August 17th, 12:17 a.m.
Somewhere in Georgia

Renee is asleep. I don’t think she likes me as much as she used to. Maybe it’s not a good idea to spend several hours convincing someone you just met that you’re the biggest jerk on the planet, huh? I’ve only talked about Gus with her too. Haven’t really brought up you or Jerri or Andrew. I did tell her my life is an ongoing horror movie. She rolled her eyes, shook her head, said I didn’t know crap about anything, and then she sort of passed out.

Now we’re in Georgia.

Maybe I’ll buy Renee something at the next stop. A candy bar? She’s a vegetarian. Some broccoli? She seems pretty sad.

You know what I don’t like? Being punched.

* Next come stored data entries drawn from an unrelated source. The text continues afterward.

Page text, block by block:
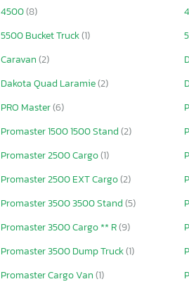
4500(8)
5500 Bucket Truck(1)
Caravan(2)
Dakota Quad Laramie(2)
PRO Master(6)
Promaster 1500 1500 Stand(2)
Promaster 2500 Cargo(1)
Promaster 2500 EXT Cargo(2)
Promaster 3500 3500 Stand(5)
Promaster 3500 Cargo ** R(9)
Promaster 3500 Dump Truck(1)
Promaster Cargo Van(1)
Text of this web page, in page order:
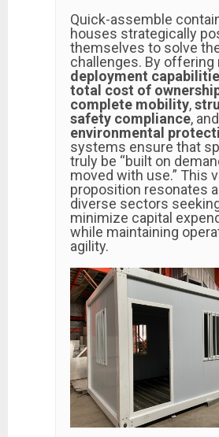
Quick-assemble
houses strategically
themselves to solve
challenges. By offering
deployment
total cost of
complete mobility,
safety compliance, and
environmental
systems ensure that
truly be “built on
moved with use.” This
proposition resonates
diverse sectors
minimize capital
while maintaining
agility.
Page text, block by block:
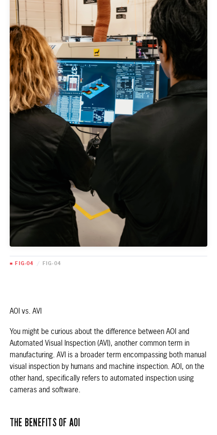
■ FIG-04 / FIG-04
AOI vs. AVI
You might be curious about the difference between AOI and
Automated Visual Inspection (AVI), another common term in
manufacturing. AVI is a broader term encompassing both manual
visual inspection by humans and machine inspection. AOI, on the
other hand, specifically refers to automated inspection using
cameras and software.
THE BENEFITS OF AOI
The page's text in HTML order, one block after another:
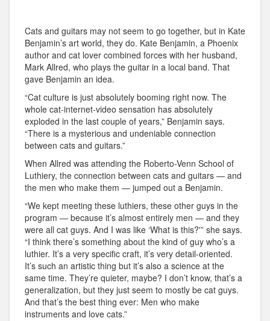
Cats and guitars may not seem to go together, but in Kate
Benjamin’s art world, they do. Kate Benjamin, a Phoenix
author and cat lover combined forces with her husband,
Mark Allred, who plays the guitar in a local band. That
gave Benjamin an idea.
“Cat culture is just absolutely booming right now. The
whole cat-internet-video sensation has absolutely
exploded in the last couple of years,” Benjamin says.
“There is a mysterious and undeniable connection
between cats and guitars.”
When Allred was attending the Roberto-Venn School of
Luthiery, the connection between cats and guitars — and
the men who make them — jumped out a Benjamin.
“We kept meeting these luthiers, these other guys in the
program — because it’s almost entirely men — and they
were all cat guys. And I was like ‘What is this?'” she says.
“I think there’s something about the kind of guy who’s a
luthier. It’s a very specific craft, it’s very detail-oriented.
It’s such an artistic thing but it’s also a science at the
same time. They’re quieter, maybe? I don’t know, that’s a
generalization, but they just seem to mostly be cat guys.
And that’s the best thing ever: Men who make
instruments and love cats.”
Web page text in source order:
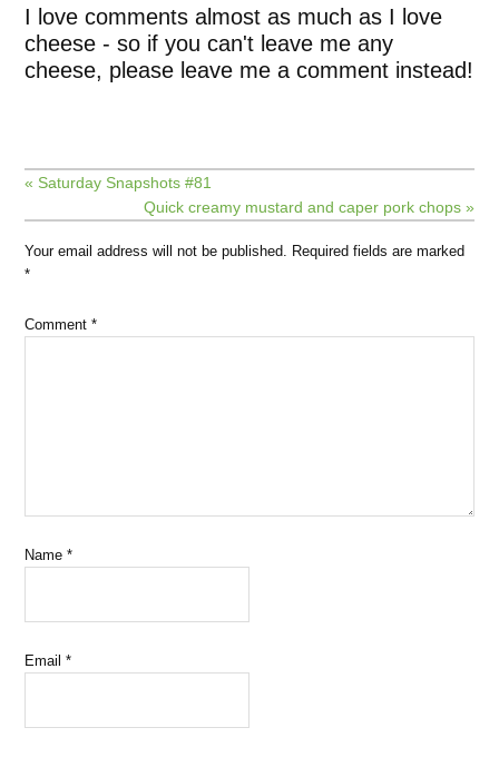
I love comments almost as much as I love
cheese - so if you can't leave me any
cheese, please leave me a comment instead!
« Saturday Snapshots #81
Quick creamy mustard and caper pork chops »
Your email address will not be published. Required fields are marked
*
Comment*
Name*
Email*
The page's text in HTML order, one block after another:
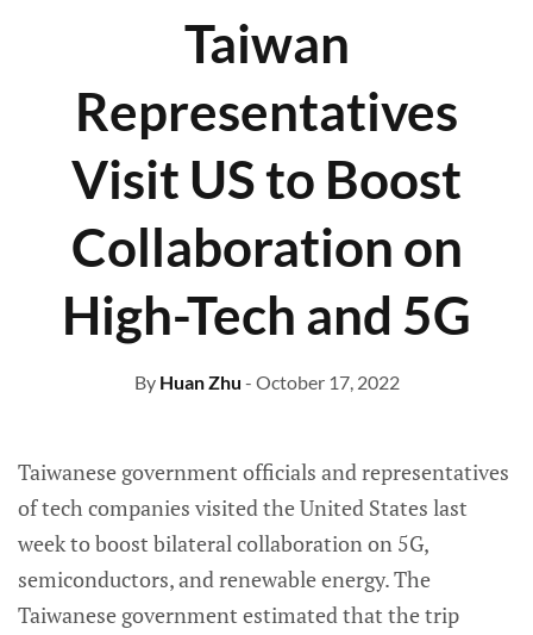
Taiwan
Representatives
Visit US to Boost
Collaboration on
High-Tech and 5G
By Huan Zhu - October 17, 2022
Taiwanese government officials and representatives
of tech companies visited the United States last
week to boost bilateral collaboration on 5G,
semiconductors, and renewable energy. The
Taiwanese government estimated that the trip
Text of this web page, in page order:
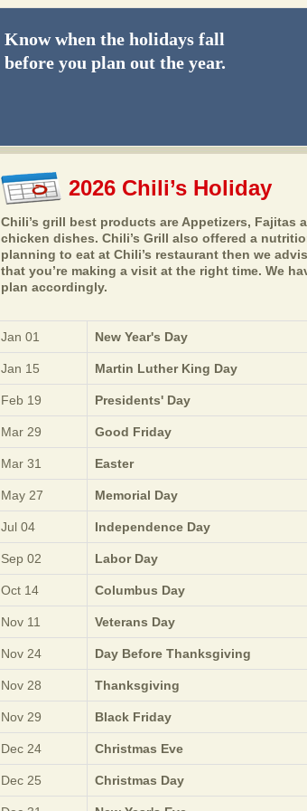
Know when the holidays fall
before you plan out the year.
2026 Chili’s Holiday
Chili’s grill best products are Appetizers, Fajitas
chicken dishes. Chili’s Grill also offered a
planning to eat at Chili’s restaurant then we
that you’re making a visit at the right time. We
plan accordingly.
Jan 01 New Year's Day
Jan 15 Martin Luther King Day
Feb 19 Presidents' Day
Mar 29 Good Friday
Mar 31 Easter
May 27 Memorial Day
Jul 04 Independence Day
Sep 02 Labor Day
Oct 14 Columbus Day
Nov 11 Veterans Day
Nov 24 Day Before Thanksgiving
Nov 28 Thanksgiving
Nov 29 Black Friday
Dec 24 Christmas Eve
Dec 25 Christmas Day
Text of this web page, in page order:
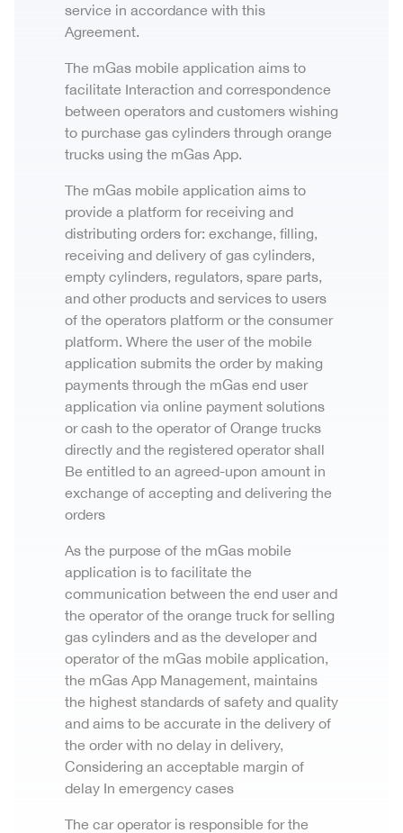
service in accordance with this
Agreement.
The mGas mobile application aims to
facilitate Interaction and correspondence
between operators and customers wishing
to purchase gas cylinders through orange
trucks using the mGas App.
The mGas mobile application aims to
provide a platform for receiving and
distributing orders for: exchange, filling,
receiving and delivery of gas cylinders,
empty cylinders, regulators, spare parts,
and other products and services to users
of the operators platform or the consumer
platform. Where the user of the mobile
application submits the order by making
payments through the mGas end user
application via online payment solutions
or cash to the operator of Orange trucks
directly and the registered operator shall
Be entitled to an agreed-upon amount in
exchange of accepting and delivering the
orders
As the purpose of the mGas mobile
application is to facilitate the
communication between the end user and
the operator of the orange truck for selling
gas cylinders and as the developer and
operator of the mGas mobile application,
the mGas App Management, maintains
the highest standards of safety and quality
and aims to be accurate in the delivery of
the order with no delay in delivery,
Considering an acceptable margin of
delay In emergency cases
The car operator is responsible for the
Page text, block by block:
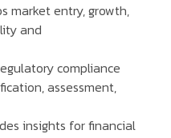
market entry, growth,
and
compliance
assessment,
insights for financial
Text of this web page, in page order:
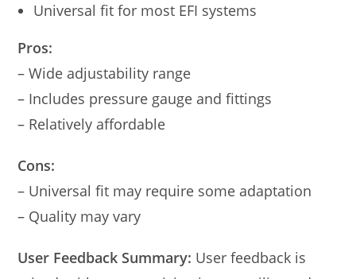
Universal fit for most EFI systems
Pros:
– Wide adjustability range
– Includes pressure gauge and fittings
– Relatively affordable
Cons:
– Universal fit may require some adaptation
– Quality may vary
User Feedback Summary: User feedback is
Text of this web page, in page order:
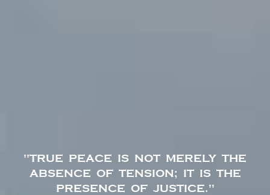
"TRUE PEACE IS NOT MERELY THE
ABSENCE OF TENSION; IT IS THE
PRESENCE OF JUSTICE."
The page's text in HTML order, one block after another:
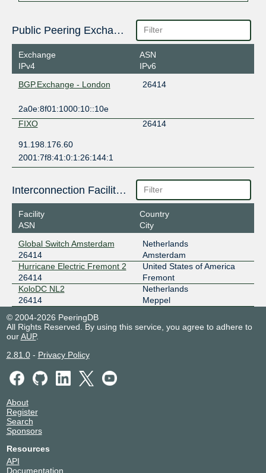
Public Peering Exchange Points
Exchange
IPv4
ASN
IPv6
BGP.Exchange - London
26414
2a0e:8f01:1000:10::10e
FIXO
26414
91.198.176.60
2001:7f8:41:0:1:26:144:1
Interconnection Facilities
Facility
ASN
Country
City
Global Switch Amsterdam
26414
Netherlands
Amsterdam
Hurricane Electric Fremont 2
26414
United States of America
Fremont
KoloDC NL2
26414
Netherlands
Meppel
© 2004-2026 PeeringDB
All Rights Reserved. By using this service, you agree to adhere to
ourAUP.
2.81.0- Privacy Policy
About
Register
Search
Sponsors
Resources
API
Documentation
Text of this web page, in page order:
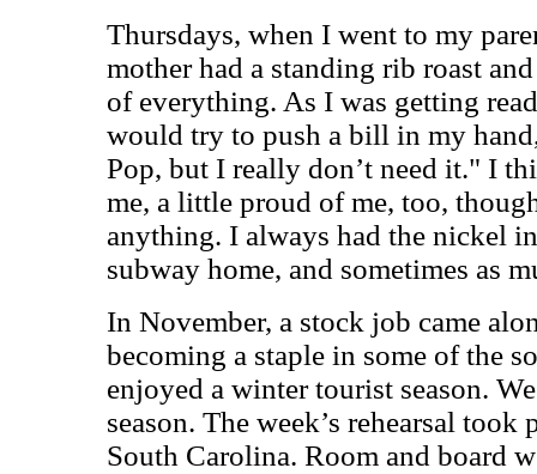
Thursdays, when I went to my
mother had a standing rib roast
of everything. As I was getting
would try to push a bill in my
Pop, but I really don’t need it." I
me, a little proud of me, too,
anything. I always had the nickel
subway home, and sometimes as
In November, a stock job came
becoming a staple in some of the
enjoyed a winter tourist season.
season. The week’s rehearsal took
South Carolina. Room and board
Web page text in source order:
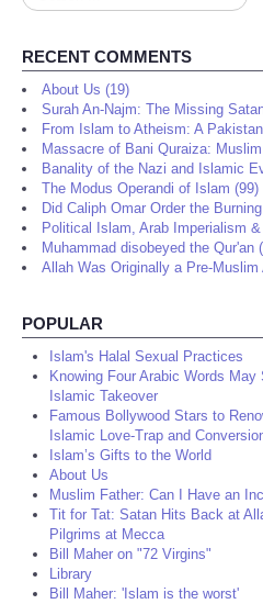
...
RECENT COMMENTS
About Us (19)
Surah An-Najm: The Missing
From Islam to Atheism: A
Massacre of Bani Quraiza:
Banality of the Nazi and Islamic
The Modus Operandi of Islam (99)
Did Caliph Omar Order the
Political Islam, Arab Imperialism
Muhammad disobeyed the Qur'an
Allah Was Originally a Pre-Muslim
POPULAR
Islam's Halal Sexual Practices
Knowing Four Arabic Words
Islamic Takeover
Famous Bollywood Stars to
Islamic Love-Trap and
Islam’s Gifts to the World
About Us
Muslim Father: Can I Have an
Tit for Tat: Satan Hits Back at
Pilgrims at Mecca
Bill Maher on "72 Virgins"
Library
Bill Maher: 'Islam is the worst'
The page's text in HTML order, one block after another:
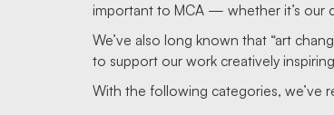
important to MCA — whether it’s our
We’ve also long known that “art
to support our work creatively
With the following categories, we’ve
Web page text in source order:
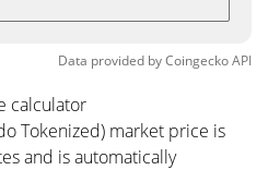
Data provided byCoingeckoAPI
calculator
Tokenized) market price is
and is automatically
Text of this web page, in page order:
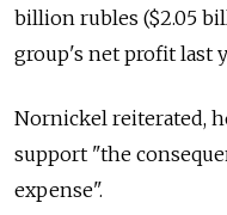
billion rubles ($2.05
group's net profit last
Nornickel reiterated,
support "the
expense".
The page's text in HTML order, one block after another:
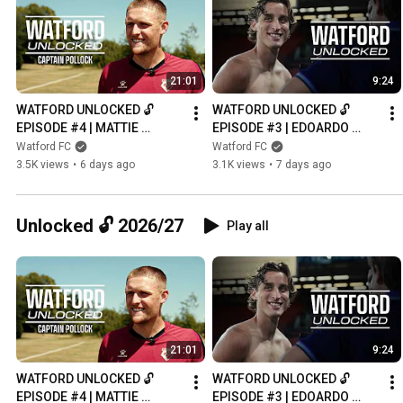
21:01
WATFORD UNLOCKED 🔓
EPISODE #4 | MATTIE
POLLOCK, NEW CAPTAIN
Watford FC
3.5K views • 6 days ago
9:24
WATFORD UNLOCKED 🔓
EPISODE #3 | EDOARDO
BOVE’S NIGHT TO
REMEMBER 💛
Watford FC
3.1K views • 7 days ago
Unlocked 🔓 2026/27 Play all
21:01
WATFORD UNLOCKED 🔓
EPISODE #4 | MATTIE
9:24
WATFORD UNLOCKED 🔓
EPISODE #3 | EDOARDO
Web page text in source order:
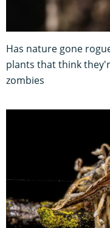
Has nature gone
plants that think
zombies
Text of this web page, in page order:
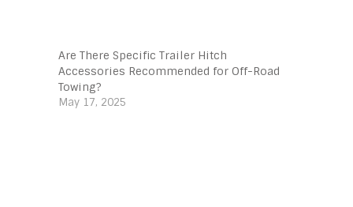
Are There Specific Trailer Hitch
Accessories Recommended for Off-Road
Towing?
May 17, 2025
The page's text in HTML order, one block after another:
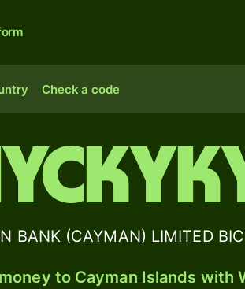
Check a code
BANK (CAYMAN) LIMITED
to Cayman Islands with
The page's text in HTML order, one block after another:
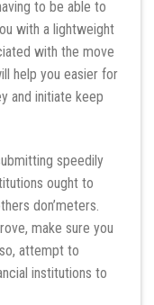
to be able to
with a lightweight
with the move
help you easier for
and initiate keep
speedily
ought to
don’meters.
make sure you
attempt to
institutions to
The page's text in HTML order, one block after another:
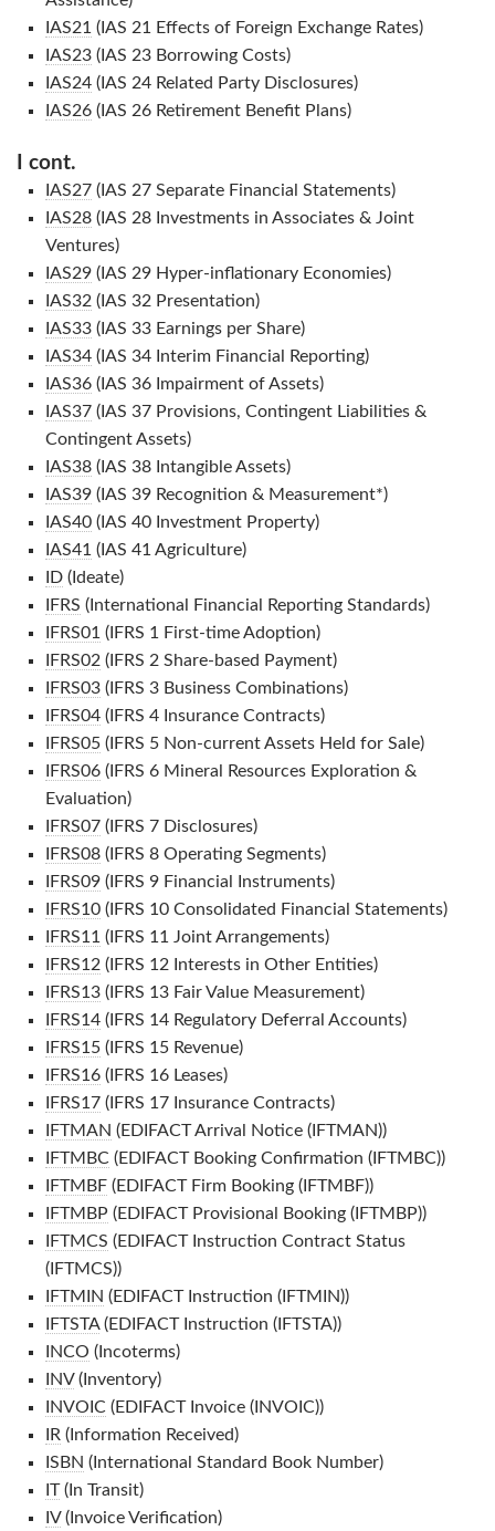
IAS21(IAS 21 Effects of Foreign Exchange Rates)
IAS23(IAS 23 Borrowing Costs)
IAS24(IAS 24 Related Party Disclosures)
IAS26(IAS 26 Retirement Benefit Plans)
I cont.
IAS27(IAS 27 Separate Financial Statements)
IAS28(IAS 28 Investments in Associates & Joint
Ventures)
IAS29(IAS 29 Hyper-inflationary Economies)
IAS32(IAS 32 Presentation)
IAS33(IAS 33 Earnings per Share)
IAS34(IAS 34 Interim Financial Reporting)
IAS36(IAS 36 Impairment of Assets)
IAS37(IAS 37 Provisions, Contingent Liabilities &
Contingent Assets)
IAS38(IAS 38 Intangible Assets)
IAS39(IAS 39 Recognition & Measurement*)
IAS40(IAS 40 Investment Property)
IAS41(IAS 41 Agriculture)
ID(Ideate)
IFRS (International Financial Reporting Standards)
IFRS01(IFRS 1 First-time Adoption)
IFRS02(IFRS 2 Share-based Payment)
IFRS03(IFRS 3 Business Combinations)
IFRS04(IFRS 4 Insurance Contracts)
IFRS05(IFRS 5 Non-current Assets Held for Sale)
IFRS06(IFRS 6 Mineral Resources Exploration &
Evaluation)
IFRS07(IFRS 7 Disclosures)
IFRS08(IFRS 8 Operating Segments)
IFRS09(IFRS 9 Financial Instruments)
IFRS10(IFRS 10 Consolidated Financial Statements)
IFRS11(IFRS 11 Joint Arrangements)
IFRS12(IFRS 12 Interests in Other Entities)
IFRS13(IFRS 13 Fair Value Measurement)
IFRS14(IFRS 14 Regulatory Deferral Accounts)
IFRS15(IFRS 15 Revenue)
IFRS16(IFRS 16 Leases)
IFRS17(IFRS 17 Insurance Contracts)
IFTMAN (EDIFACT Arrival Notice (IFTMAN))
IFTMBC(EDIFACT Booking Confirmation (IFTMBC))
IFTMBF(EDIFACT Firm Booking (IFTMBF))
IFTMBP (EDIFACT Provisional Booking (IFTMBP))
IFTMCS (EDIFACT Instruction Contract Status
(IFTMCS))
IFTMIN (EDIFACT Instruction (IFTMIN))
IFTSTA(EDIFACT Instruction (IFTSTA))
INCO (Incoterms)
INV(Inventory)
INVOIC(EDIFACT Invoice (INVOIC))
IR(Information Received)
ISBN (International Standard Book Number)
IT(In Transit)
IV(Invoice Verification)
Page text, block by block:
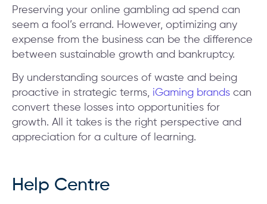
Preserving your online gambling ad spend can
seem a fool’s errand. However, optimizing any
expense from the business can be the difference
between sustainable growth and bankruptcy.
By understanding sources of waste and being
proactive in strategic terms, iGaming brands can
convert these losses into opportunities for
growth. All it takes is the right perspective and
appreciation for a culture of learning.
Help Centre
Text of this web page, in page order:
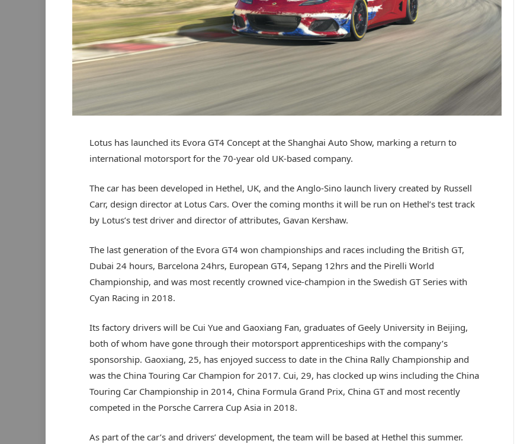
Lotus has launched its Evora GT4 Concept at the Shanghai Auto Show, marking a return to
international motorsport for the 70-year old UK-based company.
The car has been developed in Hethel, UK, and the Anglo-Sino launch livery created by Russell
Carr, design director at Lotus Cars. Over the coming months it will be run on Hethel’s test track
by Lotus’s test driver and director of attributes, Gavan Kershaw.
The last generation of the Evora GT4 won championships and races including the British GT,
Dubai 24 hours, Barcelona 24hrs, European GT4, Sepang 12hrs and the Pirelli World
Championship, and was most recently crowned vice-champion in the Swedish GT Series with
Cyan Racing in 2018.
Its factory drivers will be Cui Yue and Gaoxiang Fan, graduates of Geely University in Beijing,
both of whom have gone through their motorsport apprenticeships with the company’s
sponsorship. Gaoxiang, 25, has enjoyed success to date in the China Rally Championship and
was the China Touring Car Champion for 2017. Cui, 29, has clocked up wins including the China
Touring Car Championship in 2014, China Formula Grand Prix, China GT and most recently
competed in the Porsche Carrera Cup Asia in 2018.
As part of the car’s and drivers’ development, the team will be based at Hethel this summer.
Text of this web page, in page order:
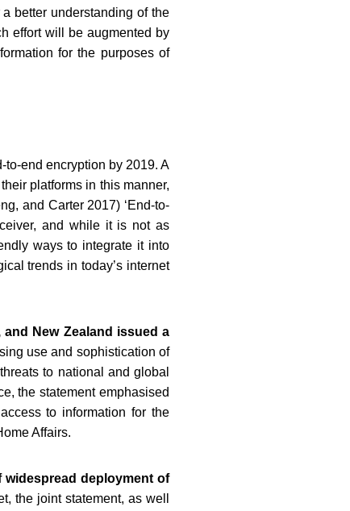
better understanding of the
effort will be augmented by
for the purposes of
end encryption by 2019. A
platforms in this manner,
and Carter 2017) ‘End-to-
and while it is not as
ways to integrate it into
trends in today’s internet
New Zealand issued a
use and sophistication of
to national and global
the statement emphasised
to information for the
Affairs.
deployment of
the joint statement, as well
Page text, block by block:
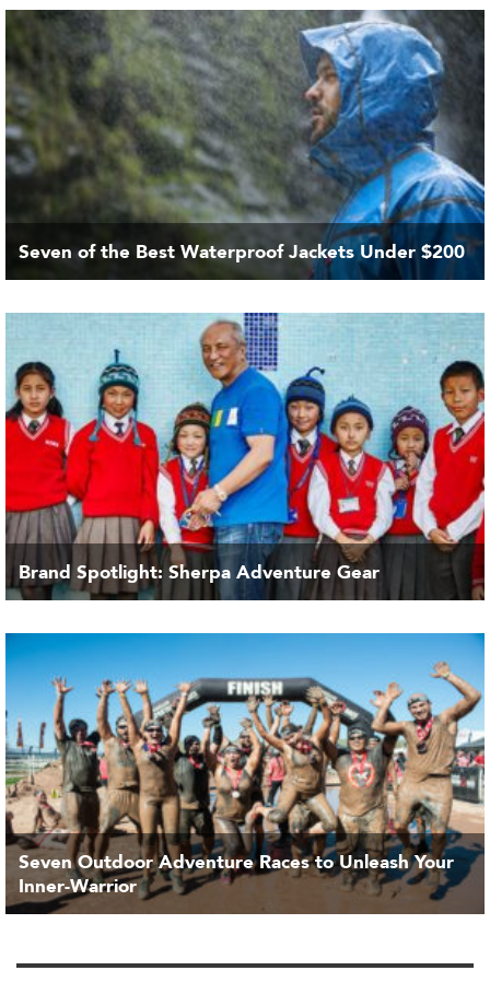
Seven of the Best Waterproof Jackets Under $200
Brand Spotlight: Sherpa Adventure Gear
Seven Outdoor Adventure Races to Unleash Your
Inner-Warrior

Back in the bad old days of Felton yore, I was shoved and elbowed and knocked on the ground at recess—and kicked in the gut while lying on the ground. Good times. I used to be angrier about it. Now I’m a different person (except when Gus punched me). Maybe I should do something for kids who get punched a lot. Like what? Buy them candy bars? Broccoli?

Here’s weird: while that crap was all happening back in those bad old days, when the guidance counselor asked if I got picked on, I’d tell him no. “Not me! I’m grrreat!” I wasn’t great. I was very, very mad. And also terrified, but not of other kids, exactly. Scared of not being able to do anything (like ask for help) about the crap without just catching more hell, maybe. Could a guidance counselor stop kids from hating me?

No. I don’t know.

No.

Scared that there was no control, no stop button. I had no control over anything at all.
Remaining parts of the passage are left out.